Note that Michael Foord, author of mock.py, has proposed a patch for mock.py that would make it do everything we need. He just wants code-review and unit tests. See the mock.py ticket to help with that.
Once a version of mock.py is out with that functionality and we are willing to make Tahoe-LAFS depends on that version of mock then we can have the more succinct attachment:not-too-parallel-test-by-patching.diff style of mockery in our unit tests.
comment:32 Changed at 2011-07-07T05:46:25Z by zooko
- Keywords test-needed added
- Status changed from assigned to new
comment:33 Changed at 2011-07-18T21:41:21Z by zooko
- Status changed from new to assigned
comment:34 Changed at 2011-08-02T06:44:56Z by zooko@…
- Resolution set to fixed
- Status changed from assigned to closed
In f426e82287c11b11:
comment:35 Changed at 2011-08-02T18:58:09Z by david-sarah@…
In 9f8d34e63aa1aeeb:
(The changeset message doesn't reference this ticket)
comment:36 Changed at 2011-08-02T19:20:10Z by zooko
- Priority changed from major to critical
- Resolution fixed deleted
- Status changed from closed to reopened
comment:37 Changed at 2011-08-02T19:39:48Z by david-sarah@…
In c7f65ee8ad254f3f:
(The changeset message doesn't reference this ticket)

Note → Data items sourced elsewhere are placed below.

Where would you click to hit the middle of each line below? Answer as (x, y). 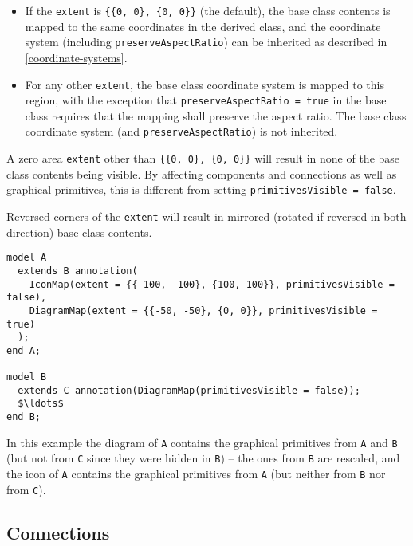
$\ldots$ (41, 404)
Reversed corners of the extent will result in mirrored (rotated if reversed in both (206, 216)
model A (27, 258)
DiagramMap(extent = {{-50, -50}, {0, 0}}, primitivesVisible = (203, 310)
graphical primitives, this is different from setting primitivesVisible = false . (201, 189)
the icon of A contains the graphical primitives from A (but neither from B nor (196, 474)
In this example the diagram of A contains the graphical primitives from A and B (202, 442)
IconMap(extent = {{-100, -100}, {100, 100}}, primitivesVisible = (212, 284)
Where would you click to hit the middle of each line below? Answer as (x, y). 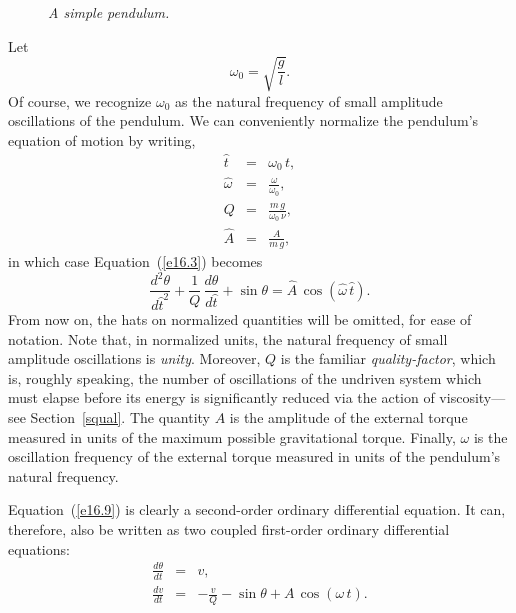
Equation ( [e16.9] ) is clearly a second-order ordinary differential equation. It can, (257, 509)
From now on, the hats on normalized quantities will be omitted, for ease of (240, 319)
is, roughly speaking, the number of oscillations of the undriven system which (245, 377)
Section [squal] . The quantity (120, 417)
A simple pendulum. (109, 12)
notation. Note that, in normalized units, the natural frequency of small (228, 338)
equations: (39, 548)
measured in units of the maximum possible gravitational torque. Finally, (232, 436)
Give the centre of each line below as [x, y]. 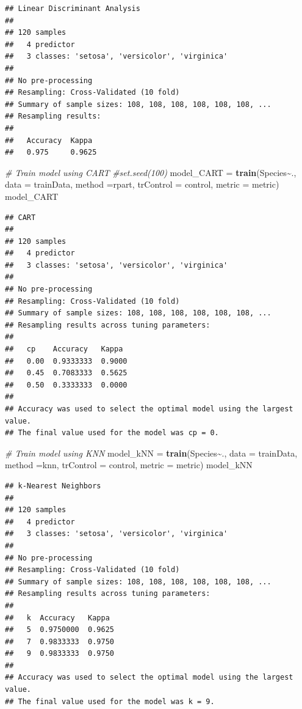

comment:38 Changed at 2011-08-02T20:59:40Z by davidsarah
- Resolution set to fixed
- Status changed from reopened to closed
c7f65ee8ad254f3f seems to have fixed the failures of allmydata.test.test_repairer.Verifier.test_corrupt_sharedata on the builders. (Some remaining nondeterministic failures are due to #1084.)
I suspect that this isn't specific to win32, although the limit on usable process address space for 32-bit Windows might be smaller than for other 32-bit platforms.
There was also an error while reporting the incident:
but it isn't clear whether that's due to the low-memory condition or an independent issue. 'wb' is a valid mode, so probably the path is incorrect. Does C:\tahoeclient\logs\incidents\ exist?